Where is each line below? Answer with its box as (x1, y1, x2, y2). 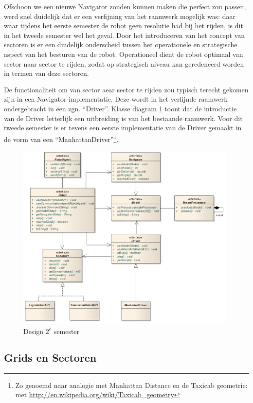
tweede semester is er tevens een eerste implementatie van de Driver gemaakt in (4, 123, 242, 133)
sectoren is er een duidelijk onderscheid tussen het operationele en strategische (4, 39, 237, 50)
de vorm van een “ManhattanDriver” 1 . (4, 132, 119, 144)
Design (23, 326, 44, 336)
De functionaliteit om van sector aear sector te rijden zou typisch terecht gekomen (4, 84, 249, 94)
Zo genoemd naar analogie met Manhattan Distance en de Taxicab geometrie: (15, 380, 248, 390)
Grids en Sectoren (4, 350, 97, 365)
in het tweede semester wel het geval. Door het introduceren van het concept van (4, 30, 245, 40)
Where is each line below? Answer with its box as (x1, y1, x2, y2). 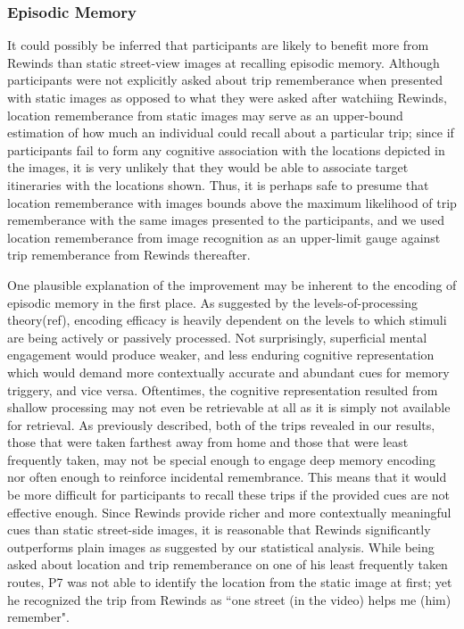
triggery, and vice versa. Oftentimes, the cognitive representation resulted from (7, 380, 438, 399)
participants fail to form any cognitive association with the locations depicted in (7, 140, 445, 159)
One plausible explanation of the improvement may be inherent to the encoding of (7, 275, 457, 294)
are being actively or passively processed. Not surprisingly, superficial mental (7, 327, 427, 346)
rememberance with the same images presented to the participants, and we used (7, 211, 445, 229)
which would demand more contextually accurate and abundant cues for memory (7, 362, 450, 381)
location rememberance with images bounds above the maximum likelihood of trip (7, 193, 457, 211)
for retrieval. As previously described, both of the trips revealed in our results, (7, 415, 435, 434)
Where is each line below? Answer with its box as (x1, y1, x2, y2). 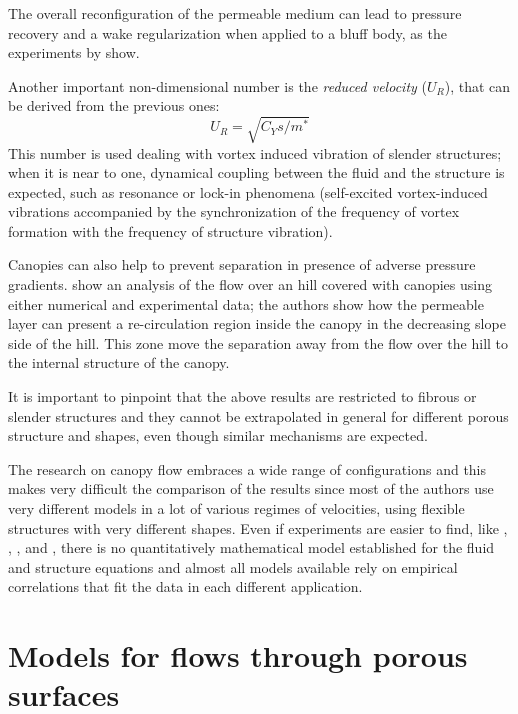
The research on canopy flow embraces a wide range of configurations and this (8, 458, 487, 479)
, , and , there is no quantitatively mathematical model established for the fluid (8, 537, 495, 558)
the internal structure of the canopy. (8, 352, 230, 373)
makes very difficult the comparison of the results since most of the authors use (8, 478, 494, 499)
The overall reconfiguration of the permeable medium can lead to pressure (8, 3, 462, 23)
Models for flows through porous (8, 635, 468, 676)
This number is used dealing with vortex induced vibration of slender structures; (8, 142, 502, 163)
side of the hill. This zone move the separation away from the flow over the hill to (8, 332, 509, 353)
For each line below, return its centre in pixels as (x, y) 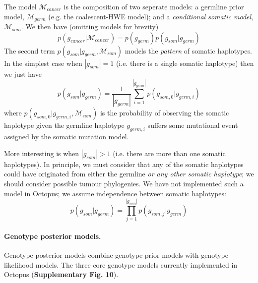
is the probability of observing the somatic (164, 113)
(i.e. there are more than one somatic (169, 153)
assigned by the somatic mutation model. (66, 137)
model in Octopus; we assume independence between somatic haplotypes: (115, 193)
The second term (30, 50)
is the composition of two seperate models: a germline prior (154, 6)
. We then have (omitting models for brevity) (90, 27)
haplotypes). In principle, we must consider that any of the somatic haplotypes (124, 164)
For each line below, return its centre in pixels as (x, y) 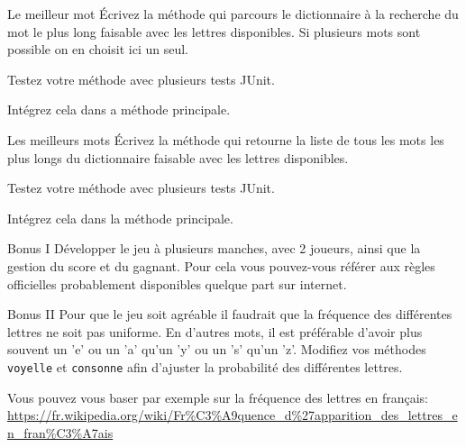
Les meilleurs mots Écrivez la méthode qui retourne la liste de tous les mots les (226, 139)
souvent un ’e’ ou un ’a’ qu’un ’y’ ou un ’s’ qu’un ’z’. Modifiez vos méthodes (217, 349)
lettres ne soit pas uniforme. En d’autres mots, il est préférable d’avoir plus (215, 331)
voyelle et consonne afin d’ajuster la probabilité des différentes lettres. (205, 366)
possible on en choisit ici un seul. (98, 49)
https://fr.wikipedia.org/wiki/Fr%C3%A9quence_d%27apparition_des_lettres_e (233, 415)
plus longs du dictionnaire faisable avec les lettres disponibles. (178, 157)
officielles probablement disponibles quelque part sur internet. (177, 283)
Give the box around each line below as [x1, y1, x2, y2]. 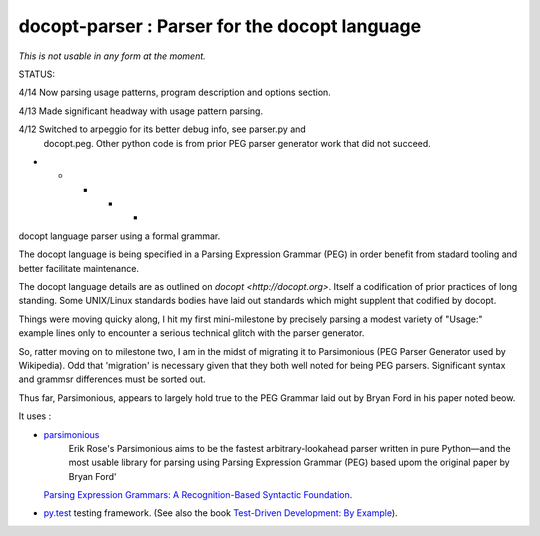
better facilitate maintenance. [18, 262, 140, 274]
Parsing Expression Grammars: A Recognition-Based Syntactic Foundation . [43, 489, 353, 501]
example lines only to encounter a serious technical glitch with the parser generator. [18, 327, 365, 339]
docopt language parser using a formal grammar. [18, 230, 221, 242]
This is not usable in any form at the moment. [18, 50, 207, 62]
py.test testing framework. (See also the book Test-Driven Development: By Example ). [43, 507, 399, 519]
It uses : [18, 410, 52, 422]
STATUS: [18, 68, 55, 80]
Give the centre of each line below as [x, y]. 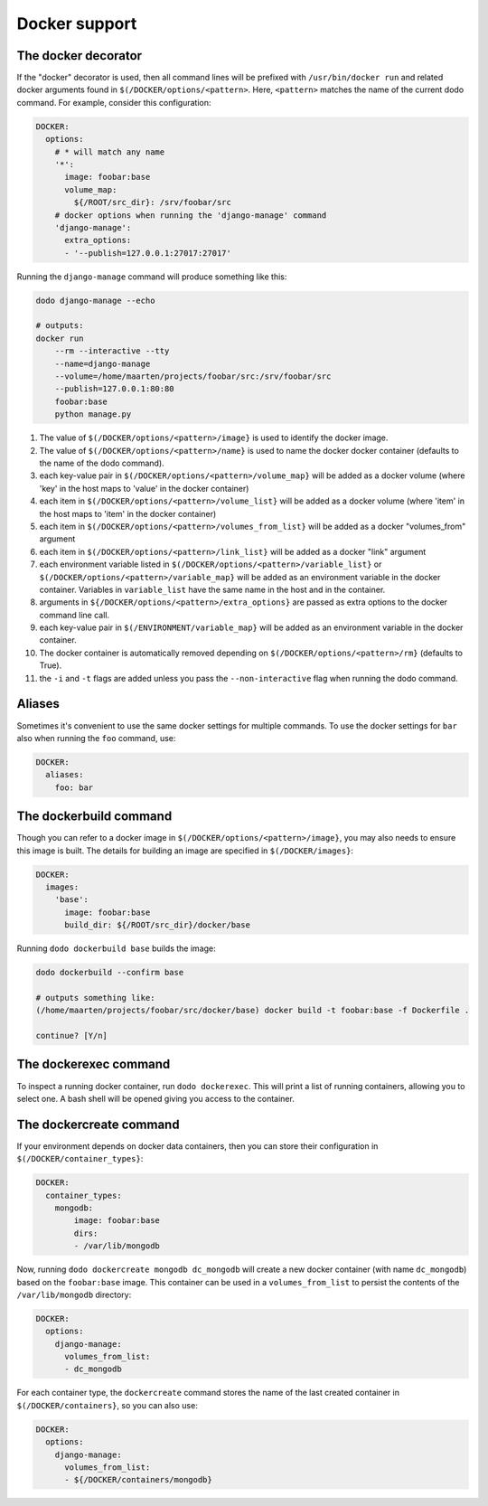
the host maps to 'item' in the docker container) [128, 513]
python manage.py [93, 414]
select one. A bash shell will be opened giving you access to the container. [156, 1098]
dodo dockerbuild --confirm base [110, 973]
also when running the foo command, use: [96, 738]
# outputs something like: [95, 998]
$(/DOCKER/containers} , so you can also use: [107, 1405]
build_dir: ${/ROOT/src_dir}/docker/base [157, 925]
◇ ◇ ◇ ◇ ◇ ◇ ◇
- _Activity_
Print from the line containing "Models for flows" through the line containing "is the probability" in the data above, exactly as the lines stand, and omit every picture.

- _Result of the task_
Models for flows through porous (8, 635, 468, 676)
This number is used dealing with vortex induced vibration of slender structures; (8, 142, 502, 163)
side of the hill. This zone move the separation away from the flow over the hill to (8, 332, 509, 353)
For each line below, return its centre in pixels as (x, y) 
is the probability of observing the somatic (164, 113)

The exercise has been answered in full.